The low table and cooking with children

A smallish wooden table had been left in the kitchen when we moved in. It was too small to eat round and too big to use anywhere useful. It needed to be moved as we put an Ikea play kitchen in its space after Christmas. Instead of throwing it away we put it in the middle of the kitchen and my husband sawed the legs down so it was perfect child height.

Three children all trying to prepare food and cook at the worktops wasn’t working. There isn’t enough space and they can’t reach making them jostle for the steps or the tower. This way all of them can stand round the table and prepare food, experiment and help me cook with enough space. It has been a big hit and whilst it isn’t the prettiest thing in the world, it serves a very useful purpose in aiding their independence and exposure to preparing meals and food.

As I’ve mentioned before, we have always encouraged our children to experience food and meal preparation first hand. This has paid off as they are fantastic eaters with a broad knowledge of food and its origin and the eldest (4) is devising his own family meals, preparing them and cooking them himself (with adequate supervision).

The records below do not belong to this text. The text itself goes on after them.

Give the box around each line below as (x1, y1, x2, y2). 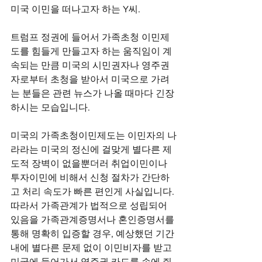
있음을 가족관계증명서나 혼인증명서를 (11, 215, 177, 225)
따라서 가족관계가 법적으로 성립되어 (11, 201, 170, 211)
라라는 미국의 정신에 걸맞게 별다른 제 (11, 144, 172, 154)
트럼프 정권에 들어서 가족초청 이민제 (11, 32, 170, 42)
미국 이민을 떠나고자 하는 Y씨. (11, 4, 140, 14)
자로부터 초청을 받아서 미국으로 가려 (11, 74, 170, 84)
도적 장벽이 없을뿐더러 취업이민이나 (11, 158, 170, 168)
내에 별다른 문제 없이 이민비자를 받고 (11, 243, 174, 253)
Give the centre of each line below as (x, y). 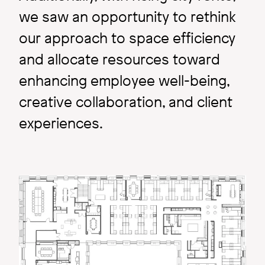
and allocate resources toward (119, 59)
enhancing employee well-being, (124, 80)
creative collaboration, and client (126, 101)
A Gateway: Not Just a (109, 177)
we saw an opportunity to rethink (127, 16)
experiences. (62, 123)
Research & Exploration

Whilst I don’t suggest cutting down furniture, creating a child level space in a kitchen or providing a means to safely reach the worktops, is important in creating a prepared environment so children feel they can fully participate in the cooking experience. The benefits are huge and sets them up to be more appreciative of the effort that goes into making meals, knowledgeable about food and where it comes from and independent.

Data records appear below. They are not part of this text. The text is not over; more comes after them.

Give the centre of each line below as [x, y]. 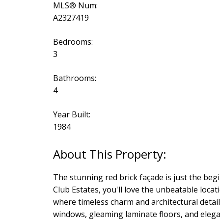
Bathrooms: [74, 78]
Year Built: [71, 115]
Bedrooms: [73, 42]
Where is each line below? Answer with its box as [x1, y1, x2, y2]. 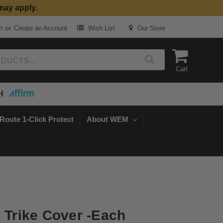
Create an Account [13, 24, 67, 32]
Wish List [86, 24, 115, 32]
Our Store [135, 24, 166, 32]
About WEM [86, 114, 130, 123]
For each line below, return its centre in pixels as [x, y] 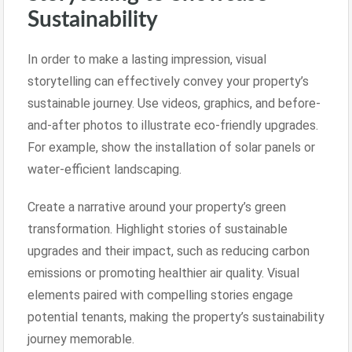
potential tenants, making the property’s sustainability [176, 317]
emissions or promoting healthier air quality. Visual [163, 273]
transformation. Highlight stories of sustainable [158, 229]
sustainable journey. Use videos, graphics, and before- [174, 103]
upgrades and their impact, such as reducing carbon [169, 251]
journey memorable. [81, 339]
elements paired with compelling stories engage [160, 295]
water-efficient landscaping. [104, 169]
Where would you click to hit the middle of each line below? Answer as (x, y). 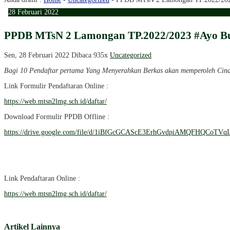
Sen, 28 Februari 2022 (38, 55)
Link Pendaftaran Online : (42, 178)
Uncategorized (131, 55)
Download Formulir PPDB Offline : (57, 117)
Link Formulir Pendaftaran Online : (56, 86)
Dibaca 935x (91, 55)

I will admit that cooking with children isn’t always easy. It can be very frustrating when the flour goes everywhere and the eggs crack on the floor. When they pour too much in or start eating raw bread dough by the fistfuls. I think, as adults, we often focus too much on the perfect end result. The level cake, the risen bread, the edible pudding and we forget that the process is as important if not more so. There have been times though when the children have been genuinely upset when the biscuits didn’t work or the cake had too much bicarb in it fizzed. So the end result does need to be something that can be enjoyed too. The best way , I have found for this age group is to measure everything out yourself first. Place each ingredient into its own bowl and put everything including mixing bowl and spoon (or whatever equipment is needed) onto a tray for each child. This means either having double the ingredients or halving the recipe, whatever works best. I then read through the method with them or let them get on with it, again whatever works best.

This, for me, is the least stressful way of getting them to take ownership of the dish and be independent. I don’t worry about the outcome, everything is weighed. They don’t have to share mixing (someone always takes longer with the spoon, right?), they can go at their own pace.

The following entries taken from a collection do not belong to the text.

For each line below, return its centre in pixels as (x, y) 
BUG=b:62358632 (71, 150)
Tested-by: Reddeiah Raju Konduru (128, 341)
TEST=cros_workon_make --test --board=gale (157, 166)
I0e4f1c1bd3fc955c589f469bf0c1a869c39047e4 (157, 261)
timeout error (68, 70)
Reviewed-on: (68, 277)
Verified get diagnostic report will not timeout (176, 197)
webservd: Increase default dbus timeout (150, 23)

Of course one could argue that they do not experience measuring ingredients or sharing the task but I would say that they are not ready for that anyway. My eldest doesn’t have a good enough grasp of large numbers yet so saying “weigh out 350 grams” would be useless. They get too frustrated taking turns and sharing when they want to do it all and take ownership of the whole process.

Also, biggest bonus, you get to lick your own bowl…

So there are some tips to getting children more involved in the kitchen and creating a love of food.